William Henry Miller
Member of the United Kingdom Parliament
for Newcastle-under-Lyme
In office
1830–1841
Personal details
Born 1789
Craigentinny, Midlothian, Scotland
Died 1848 (aged 58–59)
Craigentinny, Midlothian, Scotland
Nationality Scottish
Residence Britwell Court
Craigentinny House

William Henry Miller (1789 – 31 October 1848) was a Scottish book collector and parliamentarian. He sat in the House of Commons from 1830 to 1837.

Miller the only child of William Miller of Craigentinny, Midlothian, was born in 1789. He received a liberal education, and throughout life retained a taste for classical literature. At the 1830 general election he entered Parliament as a Whig defeating Evelyn Denison (who was later Speaker) to become one of the two Members for the borough of Newcastle-under-Lyme. He was re-elected in 1831 as a Tory, and in 1832, 1835 and 1837, each time after a contest, and on two occasions at the head of the poll.

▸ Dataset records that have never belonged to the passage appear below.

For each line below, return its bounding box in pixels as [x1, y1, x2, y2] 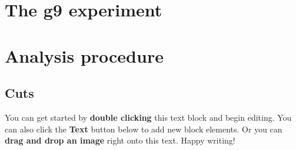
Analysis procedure [5, 43, 164, 67]
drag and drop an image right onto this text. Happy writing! [5, 134, 235, 146]
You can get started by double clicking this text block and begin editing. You [5, 111, 292, 123]
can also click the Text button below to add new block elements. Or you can [5, 122, 282, 135]
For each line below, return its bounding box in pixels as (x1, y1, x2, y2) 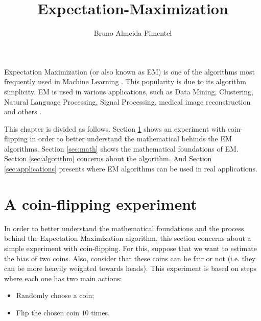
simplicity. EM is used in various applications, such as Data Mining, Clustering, (4, 86, 254, 96)
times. (91, 307, 110, 317)
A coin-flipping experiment (4, 193, 197, 214)
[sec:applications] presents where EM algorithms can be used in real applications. (4, 163, 257, 174)
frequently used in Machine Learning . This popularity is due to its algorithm (4, 76, 246, 87)
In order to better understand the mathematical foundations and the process (4, 223, 244, 233)
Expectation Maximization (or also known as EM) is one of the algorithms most (4, 66, 255, 77)
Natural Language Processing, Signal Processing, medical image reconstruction (4, 96, 251, 107)
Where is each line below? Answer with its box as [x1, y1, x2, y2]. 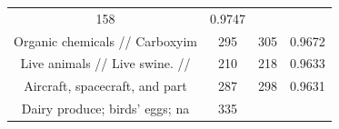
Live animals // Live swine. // [20, 54, 191, 73]
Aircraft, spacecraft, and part [24, 76, 187, 95]
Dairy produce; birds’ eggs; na [21, 99, 190, 118]
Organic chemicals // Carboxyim [14, 31, 197, 50]
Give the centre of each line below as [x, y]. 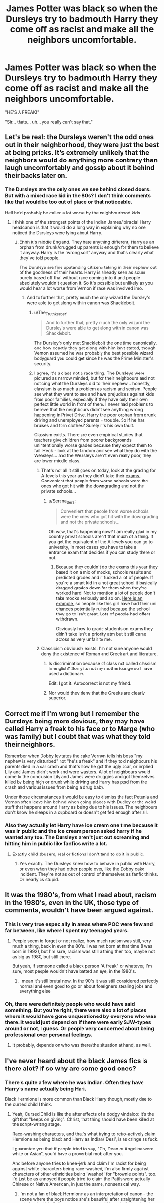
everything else [35, 991]
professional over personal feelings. [49, 1035]
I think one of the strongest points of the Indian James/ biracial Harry [82, 222]
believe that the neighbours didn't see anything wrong [88, 410]
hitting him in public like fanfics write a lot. [56, 843]
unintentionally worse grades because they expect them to [93, 445]
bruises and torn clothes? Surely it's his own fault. [84, 426]
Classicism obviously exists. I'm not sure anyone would [97, 649]
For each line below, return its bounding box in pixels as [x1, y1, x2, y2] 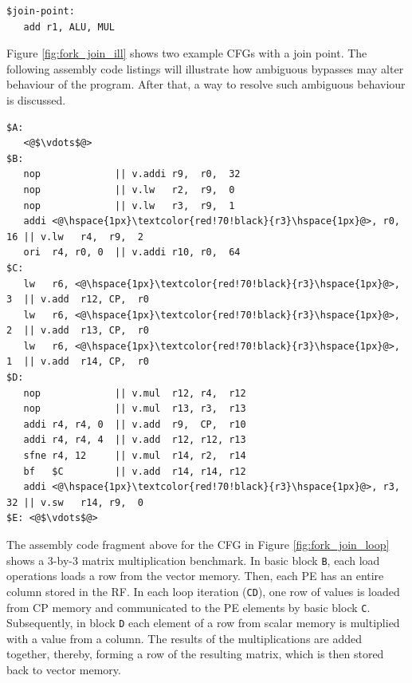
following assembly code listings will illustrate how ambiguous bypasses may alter [6, 60, 404, 77]
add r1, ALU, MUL [23, 21, 116, 33]
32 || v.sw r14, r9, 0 [6, 496, 143, 508]
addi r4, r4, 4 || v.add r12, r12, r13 [23, 434, 246, 446]
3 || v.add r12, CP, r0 [6, 294, 149, 306]
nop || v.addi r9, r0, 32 [23, 168, 241, 180]
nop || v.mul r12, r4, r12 [23, 387, 246, 399]
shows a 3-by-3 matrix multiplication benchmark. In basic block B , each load [6, 551, 380, 568]
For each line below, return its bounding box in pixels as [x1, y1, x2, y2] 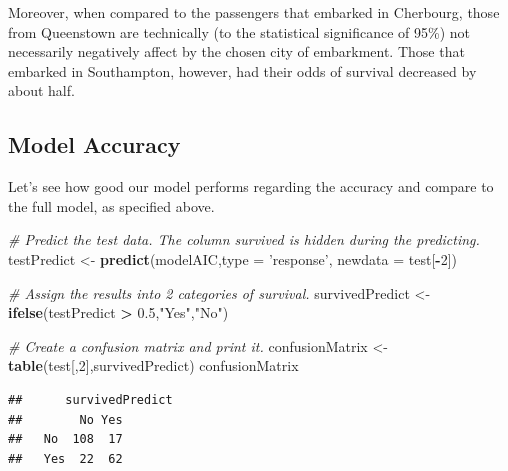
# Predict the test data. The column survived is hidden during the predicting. [8, 229, 480, 250]
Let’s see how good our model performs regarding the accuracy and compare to [8, 176, 494, 197]
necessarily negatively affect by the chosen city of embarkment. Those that [8, 41, 465, 62]
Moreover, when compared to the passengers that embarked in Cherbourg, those [8, 2, 500, 22]
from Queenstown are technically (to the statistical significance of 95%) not [8, 21, 470, 42]
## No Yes [8, 412, 123, 427]
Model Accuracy [8, 129, 181, 160]
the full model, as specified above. [8, 195, 215, 216]
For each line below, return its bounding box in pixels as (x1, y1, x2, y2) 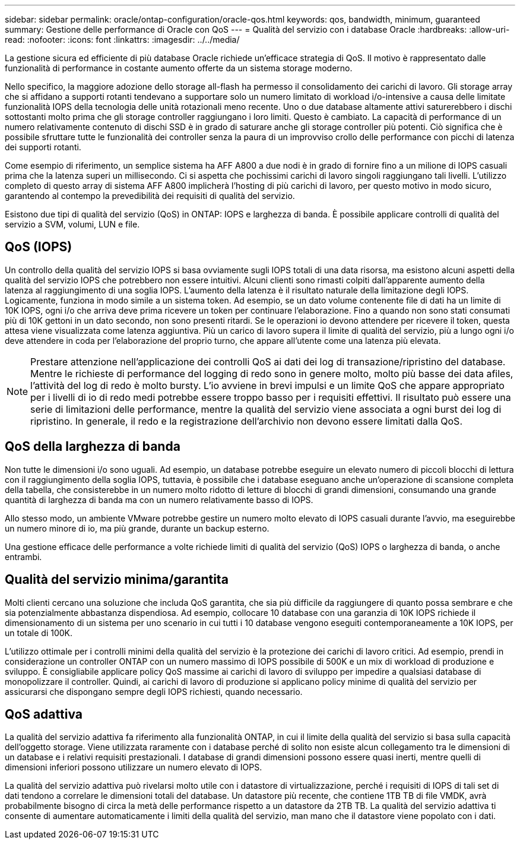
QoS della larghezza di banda (5, 439, 180, 454)
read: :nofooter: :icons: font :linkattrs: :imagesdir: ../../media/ (5, 34, 240, 45)
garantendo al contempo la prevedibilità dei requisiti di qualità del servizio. (5, 191, 295, 201)
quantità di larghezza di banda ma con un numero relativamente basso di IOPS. (5, 494, 313, 505)
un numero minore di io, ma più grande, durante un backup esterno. (5, 523, 269, 533)
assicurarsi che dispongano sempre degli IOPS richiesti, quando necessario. (5, 686, 303, 697)
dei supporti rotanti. (5, 142, 81, 152)
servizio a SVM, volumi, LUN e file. (5, 219, 140, 229)
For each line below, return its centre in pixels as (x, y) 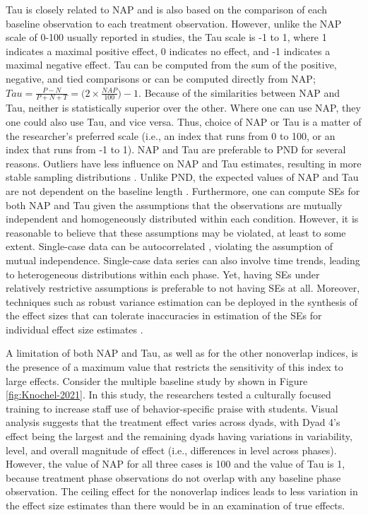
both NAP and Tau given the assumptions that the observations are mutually (174, 205)
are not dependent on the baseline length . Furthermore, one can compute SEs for (183, 190)
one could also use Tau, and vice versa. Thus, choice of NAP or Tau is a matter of (184, 121)
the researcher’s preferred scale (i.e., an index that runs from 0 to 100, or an (171, 135)
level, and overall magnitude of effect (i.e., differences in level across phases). (171, 450)
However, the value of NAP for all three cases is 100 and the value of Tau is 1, (176, 464)
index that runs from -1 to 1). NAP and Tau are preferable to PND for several (176, 149)
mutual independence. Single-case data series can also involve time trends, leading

In 1841, however, he was defeated, and he was again unsuccessful as a candidate for Berwick at the general election of 1847.

He died, unmarried, at Craigentinny House, near Edinburgh, on 31 October 1848, in his sixtieth year, and was by his own desire buried on his estate in a mausoleum erected after his decease, and decorated with sculptured friezes by Alfred Gatley, subsequently referred to as the Craigentinny Marbles.

A portrait of William Henry Miller, by Sir Thomas Lawrence, was engraved.

As a book collector, Miller was regarded as the successor of Richard Heber, and many of the rarest works from his collections of the latter passed into the library which he formed at Britwell Court, near Burnham, Buckinghamshire. He was particular in his choice of copies, and from his habit of carrying about with him a foot rule to measure the size of a 'tall' copy of a book which he wished to buy, he became known at sales and among collectors as 'Measure Miller.’